Homeowners
Quitclaim Deeds: Easy to Use, But Beware the Risks
February 26, 2025
If you’re thinking of transferring ownership of your property, you may have come across something called a quitclaim deed.
The deeds, which some people mistakenly call it a quickclaim deed, are a common option that can work in certain transactions.
Often, quitclaim deeds are used in private sales. Many folks use them if they’re passing their homes to family members. They are also common in marriages or divorces, as the name of a spouse can be added or removed from the title on the home. (The title denotes ownership of the property.)
The deeds are also a tool to clear up the rights of heirs to inherited property and settle other issues regarding the title when things change.
“A lot of people try to use it because you can go to any [office supply store] and get the form,” said Gaylene Rogers Lonergan, whose eponymous real estate law firm and title company covers the Dallas area. “It’s inexpensive, and you can do it yourself.”
How to use a quitclaim deed
Using a quitclaim deed is generally very simple.
In most states, you will need to fill in your name, the name of the party you are transferring the property to, and a description of the property in addition to any other information requested.

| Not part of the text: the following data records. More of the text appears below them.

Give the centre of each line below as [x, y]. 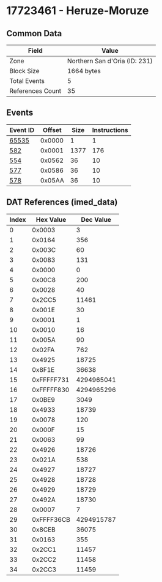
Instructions [110, 130]
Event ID [22, 130]
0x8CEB [44, 529]
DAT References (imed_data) [62, 203]
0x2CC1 [44, 549]
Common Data [34, 33]
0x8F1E [43, 369]
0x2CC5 [44, 300]
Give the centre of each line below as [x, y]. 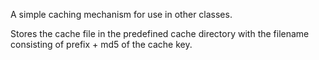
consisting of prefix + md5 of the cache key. [101, 44]
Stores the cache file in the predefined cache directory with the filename [160, 33]
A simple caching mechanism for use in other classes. [121, 14]
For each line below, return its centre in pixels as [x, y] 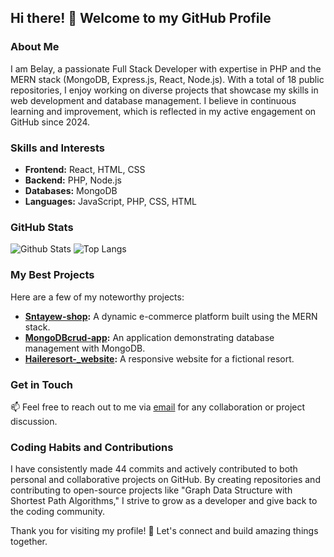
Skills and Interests [57, 148]
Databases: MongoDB [71, 190]
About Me [35, 47]
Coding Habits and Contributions [92, 447]
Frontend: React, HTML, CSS [85, 169]
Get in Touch [42, 384]
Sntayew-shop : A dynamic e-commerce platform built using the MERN [171, 316]
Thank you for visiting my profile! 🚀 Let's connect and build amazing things [164, 531]

Then the form must be notarized and sent to the local county recorder. The recorder may require you to bring additional documentation.

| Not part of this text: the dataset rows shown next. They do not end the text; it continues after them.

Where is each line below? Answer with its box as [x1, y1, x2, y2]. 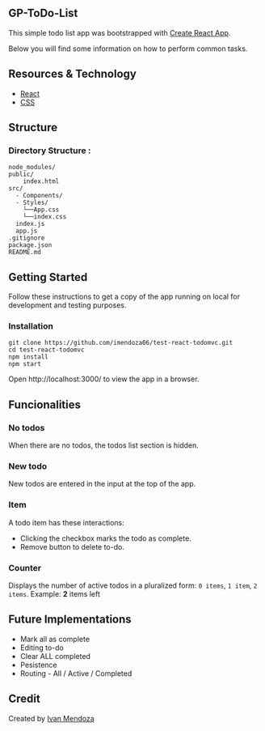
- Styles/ [15, 198, 48, 207]
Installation [8, 321, 54, 332]
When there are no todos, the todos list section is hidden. [8, 440, 200, 450]
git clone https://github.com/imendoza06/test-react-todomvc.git [8, 339, 233, 347]
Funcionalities [8, 397, 81, 411]
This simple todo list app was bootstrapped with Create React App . [8, 28, 231, 37]
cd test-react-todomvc [8, 346, 85, 355]
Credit [8, 692, 40, 706]

Quitclaims don’t come with guarantees
If the quitclaim deed sounds too easy to be true, that’s because it comes with plenty of caveats that may make you want to think twice before using one.

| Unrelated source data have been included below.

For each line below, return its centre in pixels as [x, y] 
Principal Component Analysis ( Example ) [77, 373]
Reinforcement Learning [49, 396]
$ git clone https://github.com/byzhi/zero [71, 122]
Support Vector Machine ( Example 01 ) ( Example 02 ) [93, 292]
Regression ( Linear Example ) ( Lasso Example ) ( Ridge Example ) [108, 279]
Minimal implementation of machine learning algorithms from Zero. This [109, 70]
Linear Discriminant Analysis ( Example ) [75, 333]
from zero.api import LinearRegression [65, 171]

“It’s useful in very limited circumstances, because it can create issues with the chain of title,” Lonergan said. “They don’t guarantee that the grantor owns the property. Instead, they convey the idea that ‘if I have any interest in the property, you can have it.’’’
That little word “if” can become a huge issue if there’s a lawsuit over who owns the property.
For example, say a parent (the grantor) passes the property to a new spouse through a quitclaim deed. The children could sue. The same could happen if the owner gives it to just one of their children. The rest of the kids could challenge the deed in court.
If there’s a problem with the title at the closing of a sale, the title company often will not accept a quitclaim deed as proof of ownership.
“It also depends on how long ago the quitclaim deed was filed,” Lonergan said. “I’ve had cases where the grantor has died, and we’ve had to get the dead relative’s children to sign off on it. That’s not always easy.”
Lonergan always advises clients to consult a lawyer before executing a quitclaim deed because “the recipient needs to realize what little they are getting.”
She added that a quitclaim deed, although inexpensive to execute, may end up being more costly than you expect.
“People shouldn’t be practicing law without a lawyer,” she said. “Down the road you can get in trouble and end of paying me more” to fix things.
Should you use a warranty deed instead of a quitclaim deed?
There is another safer alternative to a quitclaim deed: The warranty deed. Its two common forms, general and special, are widely accepted in real estate deals.
The safer bet is the general warranty deed. It covers the whole history of the property. That means someone from the past can’t suddenly appear and claim they have an ownership stake in the property.
“The general warranty deed is the gold standard,” Lonergan said. “It protects the person buying and the person selling.”
The special warranty deed, sometimes used by banks or developers or in commercial sales, limits the liability of the seller. It only covers the time in which the seller owned it.
The general and special warranty deeds are typically prepared by lawyers. So, they do cost more upfront than quitclaim deeds.
Whichever type of deed you choose, Lonergan said, it’s best to get help from an expert.
“Do consult a layer first because you can be creating more problems than you’re fixing,” she said.